LOS REZOS Y LA ORACIÓN

Domingo 9° durante el año 
06-03-2011

Jesús dijo a sus discípulos: No son los que me dicen: «Señor, Señor», los que entrarán en el Reino de los Cielos, sino los que cumplen la voluntad de mi Padre que está en el cielo. Muchos me dirán en aquel día: «Señor, Señor, ¿acaso no profetizamos en tu Nombre? ¿No expulsamos a los demonios e hicimos muchos milagros en tu Nombre?» Entonces Yo les manifestaré: «Jamás los conocí; apár-tense de mí, ustedes, los que hacen el mal». Así, todo el que escucha las palabras que acabo de decir y las pone en práctica, puede compararse a un hombre sensato que edificó su casa sobre roca. Cayeron las lluvias, se precipitaron los torrentes, soplaron los vientos y sacudieron la casa; pero ésta no se derrumbó, porque estaba construida sobre roca. Al contrario, el que escucha mis palabras y no las practica, puede compararse a un hombre insensato, que edificó su casa sobre arena. Cayeron las lluvias, se precipitaron los torrentes, soplaron los vientos y sacudieron la casa: ésta se derrumbó, y su ruina fue grande. (Mt 7, 21-27).

Son rezos -no oración- las fórmulas, ritos, palabras, cumplimientos…, de los cuales se espera un efecto mágico, supersticioso, prescindiendo de Dios y del esfuerzo personal. El rezo no acerca a Dios ni al prójimo; incluso niega al prójimo lo que pide a Dios.

La oración es una realidad bien diferente de eso: “Es encuentro de amistad con Quien sabemos que nos ama”, decía santa Teresa de Ávila. Y ningún ser nos ama tanto como Dios nos ama, pues de él hemos recibido, y recibimos cada día, todo lo que somos, tenemos, amamos, gozamos y esperamos.

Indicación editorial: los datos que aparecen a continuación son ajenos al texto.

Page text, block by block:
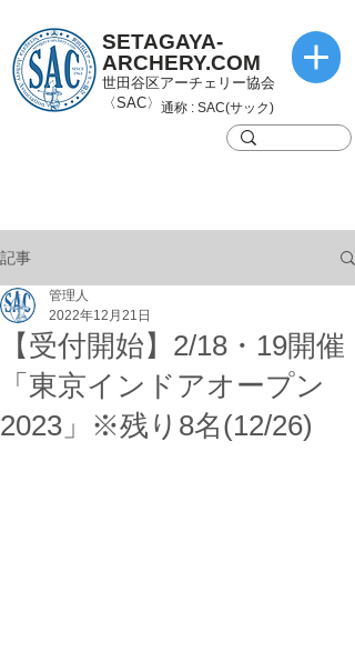
SETAGAYA-
ARCHERY.COM
世田谷区アーチェリー協会
〈SAC〉 通称 : SAC(サック)
記事
【受付開始】2/18・19開催
「東京インドアオープン
2023」※残り8名(12/26)
管理人
2022年12月21日
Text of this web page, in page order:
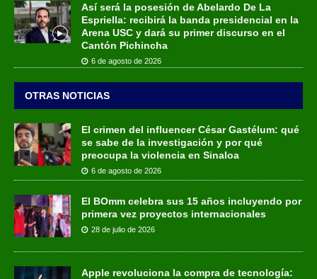
Así será la posesión de Abelardo De La
Espriella: recibirá la banda presidencial en la
Arena USC y dará su primer discurso en el
Cantón Pichincha
6 de agosto de 2026
OTRAS NOTICIAS
El crimen del influencer César Gastélum: qué
se sabe de la investigación y por qué
preocupa la violencia en Sinaloa
6 de agosto de 2026
El BOmm celebra sus 15 años incluyendo por
primera vez proyectos internacionales
28 de julio de 2026
Apple revoluciona la compra de tecnología:
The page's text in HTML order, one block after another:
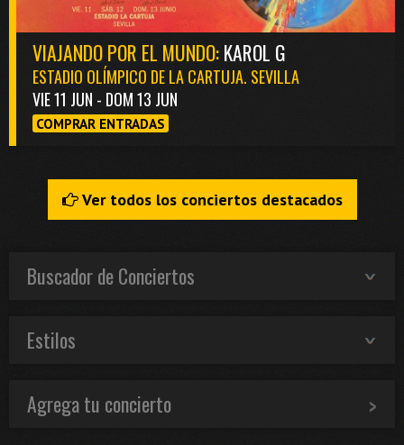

Es decisivo verificar si nos contentamos con rezos, o buscamos, con gozo y de corazón, encontrarnos con el Padre que nos ama más que nadie, con el Dios de cielos y tierra, que se digna abajarse a nosotros, y encuentra sus delicias en hacernos compañía, y mucho desea que nosotros nos dignemos acogerlo: “Estoy a la puerta y llamo. Quien me abra, me tendrá a la mesa con él”.

La oración requiere ante todo sinceridad con Dios y con nosotros mismos. Si pedimos algo, lo pedimos en serio, porque esperamos recibirlo, de una u otra manera, pronto o tarde, pero poniendo esta condición: si es conforme a la voluntad de Dios, y por tanto, para mi mayor bien.

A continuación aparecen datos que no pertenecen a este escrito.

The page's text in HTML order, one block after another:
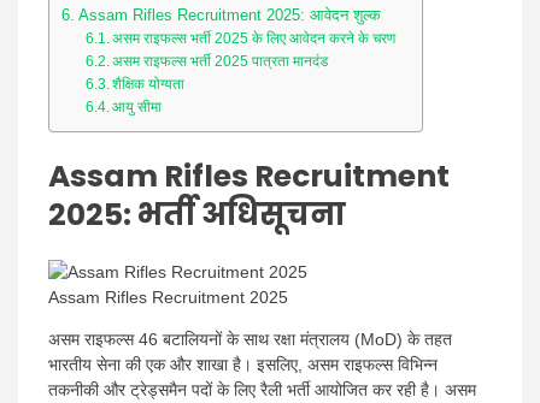
Assam Rifles Recruitment 2025: आवेदन शुल्क
असम राइफल्स भर्ती 2025 के लिए आवेदन करने के चरण
असम राइफल्स भर्ती 2025 पात्रता मानदंड
शैक्षिक योग्यता
आयु सीमा
Assam Rifles Recruitment
2025: भर्ती अधिसूचना
Assam Rifles Recruitment 2025
असम राइफल्स 46 बटालियनों के साथ रक्षा मंत्रालय (MoD) के तहत
भारतीय सेना की एक और शाखा है। इसलिए, असम राइफल्स विभिन्न
तकनीकी और ट्रेड्समैन पदों के लिए रैली भर्ती आयोजित कर रही है। असम
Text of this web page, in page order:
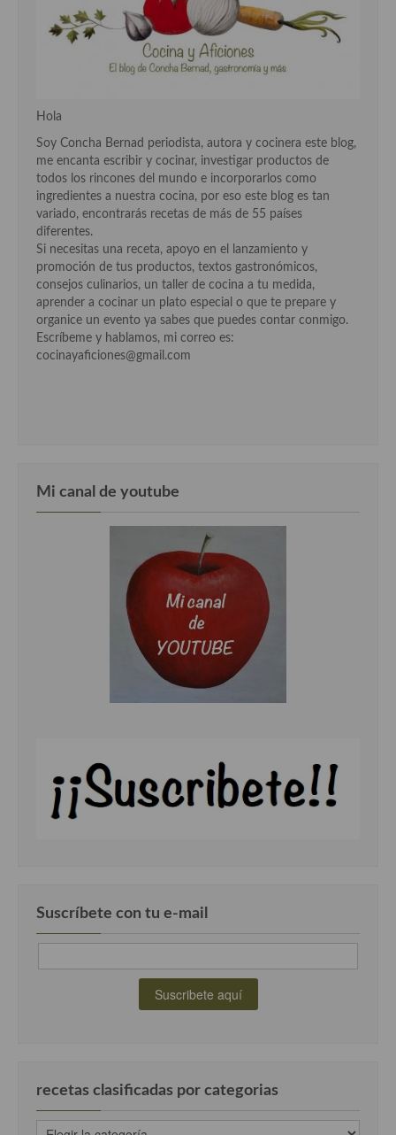
Hola
Soy Concha Bernad periodista, autora y cocinera este blog,
me encanta escribir y cocinar, investigar productos de
todos los rincones del mundo e incorporarlos como
ingredientes a nuestra cocina, por eso este blog es tan
variado, encontrarás recetas de más de 55 países
diferentes.
Si necesitas una receta, apoyo en el lanzamiento y
promoción de tus productos, textos gastronómicos,
consejos culinarios, un taller de cocina a tu medida,
aprender a cocinar un plato especial o que te prepare y
organice un evento ya sabes que puedes contar conmigo.
Escríbeme y hablamos, mi correo es:
cocinayaficiones@gmail.com
Mi canal de youtube
Suscríbete con tu e-mail
recetas clasificadas por categorias
recetas

Pero oración no es sólo pedir, sino sobre todo agradecer, alabar y adorar a Dios por todo lo que recibimos, gozamos y esperamos. Ésa la oración que más agrada a Dios, y la que mejor nos alcanza sus bendiciones, las multiplica y conserva.

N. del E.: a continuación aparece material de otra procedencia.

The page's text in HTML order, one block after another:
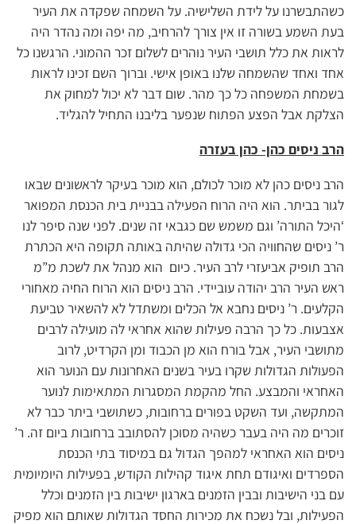
כשהתבשרנו על לידת השלישיה. על השמחה שפקדה את העיר
בעת השמע בשורה זו אין צורך להרחיב, מה יפה ומה נהדר היה
לראות את כלל תושבי העיר נוהרים לשלום זכר ההמוני. הרגשנו כל
אחד ואחד שהשמחה שלנו באופן אישי. וברוך השם זכינו לראות
בשמחת המשפחה כל כך מהר. שום דבר לא יכול למחוק את
הצלקת אבל הפצע הפתוח שנפער בליבנו התחיל להגליד.
הרב ניסים כהן- כהן בעזרה
הרב ניסים כהן לא מוכר לכולם, הוא מוכר בעיקר לראשונים שבאו
לגור בביתר. הוא היה הרוח הפעילה בבניית בית הכנסת המפואר
‘היכל התורה’ וגם משמש שם כגבאי זה שנים. לפני שנה סיפר לנו
ר’ ניסים שהחוויה הכי גדולה שהיתה באותה תקופה היא הכתרת
הרב תופיק אביעזרי לרב העיר. כיום הוא מנהל את לשכת מ”מ
ראש העיר הרב יהודה עוביידי. הרב ניסים הוא הרוח החיה מאחורי
הקלעים. ר’ ניסים נחבא אל הכלים ומשתדל לא להשאיר טביעת
אצבעות. כל כך הרבה פעילות שהוא אחראי לה מועילה לרבים
מתושבי העיר, אבל בורח הוא מן הכבוד ומן הקרדיט, לרוב
הפעולות הגדולות שקרו בעיר בשנים האחרונות עם הנוער הוא
האחראי והמבצע. החל מהקמת המסגרות המתאימות לנוער
המתקשה, ועד השקט בפורים ברחובות, כשתושבי ביתר כבר לא
זוכרים מה היה בעבר כשהיה מסוכן להסתובב ברחובות ביום זה. ר’
ניסים הוא האחראי למהפך הגדול גם במיסוד בתי הכנסת
הספרדים ואיגודם תחת איגוד קהילות הקודש, בפעילות היומיומית
עם בני הישיבות ובבין הזמנים בארגון ישיבות בין הזמנים וכלל
הפעילות, ובל נשכח את מכירות החסד הגדולות שאותם הוא מפיק

Es también oración necesaria el ofrecer los sufrimientos propios y ajenos, para que Dios los transforme en causa de felicidad temporal y eterna.

Para que la oración sea verdadera y eficaz, no basta con sólo pronunciar palabras: “¡Señor, Señor!”, sino que es necesario realizar obras de amor al prójimo, en especial en orden a su salvación eterna, que es su máximo bien.

Tampoco basta con hacer milagros en nombre de Jesús, pues si se hacen por vanagloria, sin amor a Dios y al prójimo, no sólo no sirven de nada, sino que se convierten en mal: “Apártense de mí, obradores del mal”.

No podemos vanagloriarnos del bien que Dios hace a través de nosotros, sino alegrarnos de que nuestros “nombres estén escritos en el cielo”, gracias a la misericordia de Dios y al amor con que realizamos las obras de Dios.

Pedir, agradecer, ofrecer y cumplir los mandamientos del amor a Dios y al prójimo, es construir nuestra casa sobre roca firme, pues la oración, la gratitud, alabanza, la ofrenda y la obediencia a la voluntad de Dios nos colocan sobre la Roca firme y Piedra angular, que es Cristo Jesús resucitado.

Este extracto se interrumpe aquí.